以油菜生理生态过程为基础,通过定量分析油菜对温度(包括春化作用)和光周期的反应,构建了以生理发育时间为尺度的油菜生育期模拟模型。每日生理发育时间由每日生理效应累积形成,每日热效应、春化效应、光周期效应与品种灌浆速率互作共同决定每日生理效应大小。模型通过引入温度敏感性、生理春化时间、光周期敏感性和基本灌浆因子4个参数反应不同油菜品种的遗传差异,从而使得每个油菜品种达到特定生育时期所需的生理发育时间恒定。
建立油菜叶面积指数模拟模型综合基于库或源限制下的叶面积增长模式,其中库限制下叶面积指数的增长呈指数方程,且受到温度、水分和氮素因子的影响;源限制下叶面积指数增长用比叶面积法来模拟。油菜角果面积指数由比角果面积和角果干物重来决定。比叶面积和比角果面积均为生理发育时间的函数。
针对油菜冠层生态结构的特点,构建了油菜光合作用和干物质积累的模拟模型。采用“三层模型”法,即通过对花、角果、叶三层分别计算光能截获和光合作用,利用高斯积分法计算每层的光合量而得出每日的冠层总同化量。模型充分量化了油菜生理年龄、温度、氮素、水分等因子对最大光合速率的影响,同时考虑了维持呼吸与生长呼吸的消耗,使模型具有较强的机理性和通用性。
利用油菜器官生育进程及环境因子之间的定量关系,构建了基于分配指数的油菜地上部器官干物质分配动态模拟模型。各器官干物质分配指数随着生理发育时间而动态变化,基因型、播期、氮素及水分水平对各器官干物质分配指数的模式没有显著影响,但影响各器官干物质分配指数的大小。其中,氮素营养水平对绿色叶片干物重分配影响最大,氮素营养水平越高,绿色叶片分配指数越大;播期影响角果分配指数,晚播的角果分配指数高于早播。模型引入氮素营养指数、水分影响因子及播期影响因子来定量油菜各器官在实际生产条件下的分配强度,同时考虑了品种遗传特性的影响。
进一步结合实验室已有的水分平衡模型和养分平衡模型,集成建立了综合性油菜生长模拟模型(RapeGrow),包括阶段发育、器官生长、光合作用与光合作用与物质生产,物质分配与产量形成,水分平衡和养分平衡等。利用不同品种的播期试验和氮肥试验的资料对建立的模型进行了初步的校正和核实,结果表明,模型能较好的预测油菜的油菜主要生育期、绿色面积指数增长和消亡动态、干物质积累和分配动态以及籽粒产量。模型总体上具有较好的机理性、预测性和适应性。

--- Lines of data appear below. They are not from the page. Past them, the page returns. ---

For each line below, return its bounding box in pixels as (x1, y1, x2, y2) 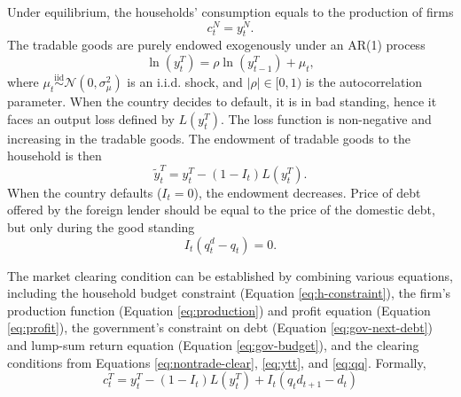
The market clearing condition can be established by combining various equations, (7, 266, 453, 284)
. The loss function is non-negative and (220, 109, 432, 128)
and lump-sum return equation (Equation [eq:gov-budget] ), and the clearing (7, 335, 419, 354)
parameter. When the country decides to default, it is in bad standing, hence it (7, 92, 437, 111)
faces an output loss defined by (7, 109, 175, 128)
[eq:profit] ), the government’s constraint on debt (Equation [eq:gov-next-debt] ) (7, 318, 434, 337)
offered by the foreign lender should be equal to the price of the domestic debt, (7, 200, 435, 219)
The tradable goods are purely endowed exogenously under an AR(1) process (7, 35, 426, 54)

通过定量分析冬油菜绿色面积指数动态与品种类型、生态环境和生产技术水平之间的关系,运用系统工程与动态建模的方法,以基于生理发育时间的动态生长度日为主线,建立了定量化和广适性的冬油菜适宜绿色面积指数动态设计的知识模型,包括群体叶面积指数动态和角果面积指数动态。利用不同生态点的常年逐日气象资料以及不同品种类型、产量目标资料对所建知识模型进行了实例分析,表明知识模型对不同条件下冬油菜适宜绿色面积指数的设计具有较好的可靠性和适用性。
在气象因子、土壤条件、品种特征和栽培管理数据库的支持下,利用作物生长模拟技术、决策支持技术、计算机软构件技术,构建了基于生长模型的油菜管理决策支持系统(GMDSSRSM),包括单机版(GMDSSRSM~A)和网络版(GMDSSRSM~W)。其中单机版系统利用VB和VC++语言编程实现,网络版系统在.net平台上用C#语言开发系统,分别具有数据管理、模拟预测、方案评估、时空分析、敏感性分析、专家咨询、系统帮助等功能。本研究所建立的油菜生长模型及决策支持系统为进一步构建数字化油作系统奠定了技术基础。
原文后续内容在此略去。